Work request:
Transcribe exactly, and only, the lines from the one containing "Issues [6, 87, 50, 108]" through the end of the material.

START Listed entries

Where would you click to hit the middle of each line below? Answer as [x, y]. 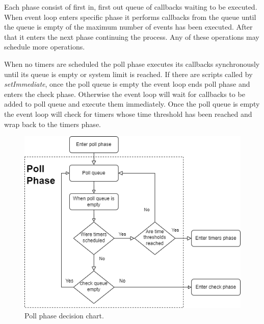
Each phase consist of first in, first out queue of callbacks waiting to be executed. [131, 7]
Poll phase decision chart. [64, 315]
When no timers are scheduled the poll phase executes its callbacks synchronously [132, 64]
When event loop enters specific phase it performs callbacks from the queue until [130, 17]
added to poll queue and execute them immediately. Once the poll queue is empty [132, 104]
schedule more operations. [45, 47]
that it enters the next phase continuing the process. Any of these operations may [132, 36]
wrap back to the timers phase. [52, 124]
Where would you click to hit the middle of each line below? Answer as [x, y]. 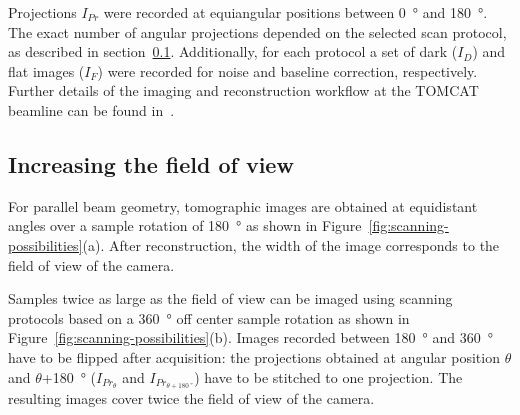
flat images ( [46, 70]
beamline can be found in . [91, 109]
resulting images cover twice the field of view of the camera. [191, 398]
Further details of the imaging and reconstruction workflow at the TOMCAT [243, 90]
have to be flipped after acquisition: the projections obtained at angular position [254, 356]
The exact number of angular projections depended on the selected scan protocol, [257, 31]
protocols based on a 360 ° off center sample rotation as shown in [209, 317]
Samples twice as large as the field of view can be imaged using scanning [230, 298]
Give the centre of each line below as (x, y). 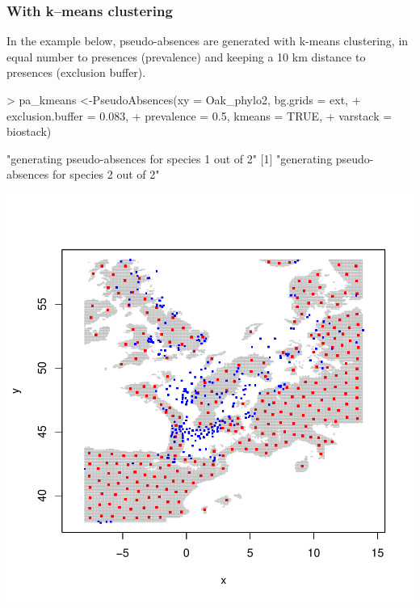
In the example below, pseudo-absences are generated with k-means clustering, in (208, 41)
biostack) (29, 131)
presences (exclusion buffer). (76, 72)
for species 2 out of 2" (106, 174)
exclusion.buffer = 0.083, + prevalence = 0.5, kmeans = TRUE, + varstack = (199, 115)
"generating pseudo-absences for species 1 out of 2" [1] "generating (170, 158)
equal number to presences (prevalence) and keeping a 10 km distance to (186, 56)
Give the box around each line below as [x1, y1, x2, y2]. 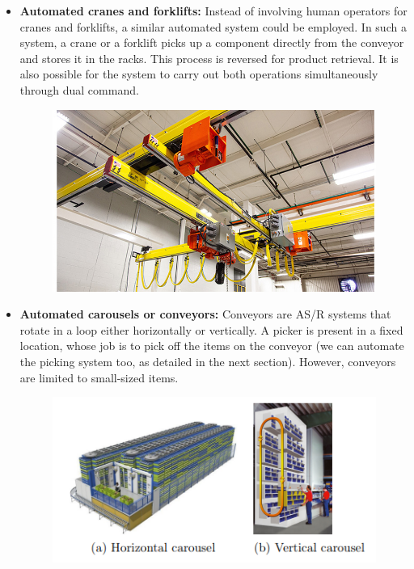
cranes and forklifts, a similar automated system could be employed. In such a [19, 18, 407, 35]
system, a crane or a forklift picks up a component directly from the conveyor [19, 34, 404, 51]
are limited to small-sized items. [19, 369, 179, 386]
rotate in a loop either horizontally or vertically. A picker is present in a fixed [19, 321, 403, 338]
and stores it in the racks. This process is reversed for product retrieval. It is [19, 49, 399, 66]
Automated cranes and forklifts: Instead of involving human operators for [19, 2, 408, 19]
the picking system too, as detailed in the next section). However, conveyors [19, 353, 396, 370]
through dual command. [19, 81, 139, 98]
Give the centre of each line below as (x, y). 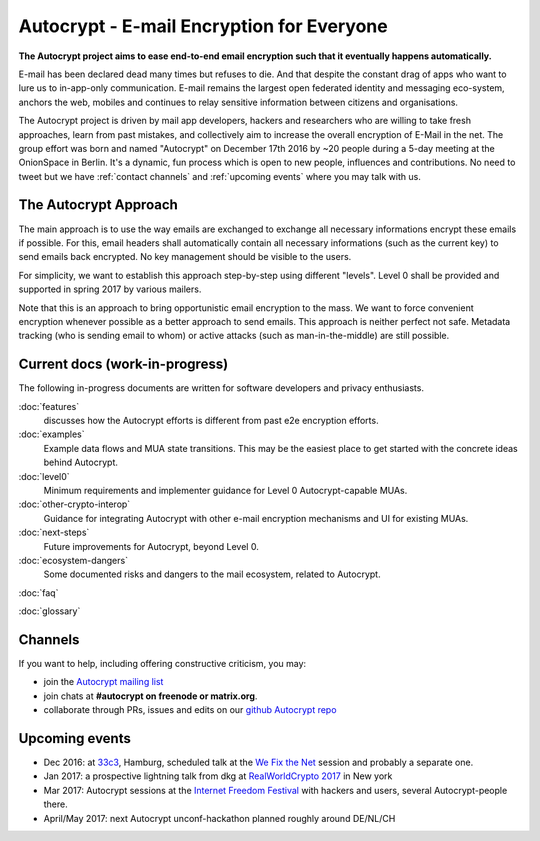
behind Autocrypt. (81, 462)
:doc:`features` (49, 406)
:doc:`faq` (38, 592)
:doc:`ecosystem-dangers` (73, 560)
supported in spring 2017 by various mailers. (110, 289)
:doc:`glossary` (49, 611)
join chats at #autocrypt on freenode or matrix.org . (150, 696)
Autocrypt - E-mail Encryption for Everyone (203, 26)
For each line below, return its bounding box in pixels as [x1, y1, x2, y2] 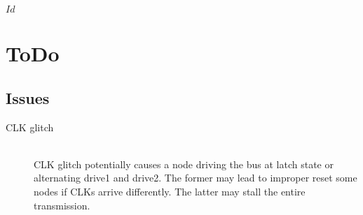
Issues [6, 87, 50, 108]
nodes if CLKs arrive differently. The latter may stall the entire [34, 184, 306, 198]
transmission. [34, 198, 90, 212]
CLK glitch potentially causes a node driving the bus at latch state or [34, 156, 334, 171]
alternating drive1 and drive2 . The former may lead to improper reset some [34, 170, 357, 185]

END Listed entries

Result below:
Issues [6, 87, 50, 108]
nodes if CLKs arrive differently. The latter may stall the entire [34, 184, 306, 198]
transmission. [34, 198, 90, 212]
CLK glitch potentially causes a node driving the bus at latch state or [34, 156, 334, 171]
alternating drive1 and drive2 . The former may lead to improper reset some [34, 170, 357, 185]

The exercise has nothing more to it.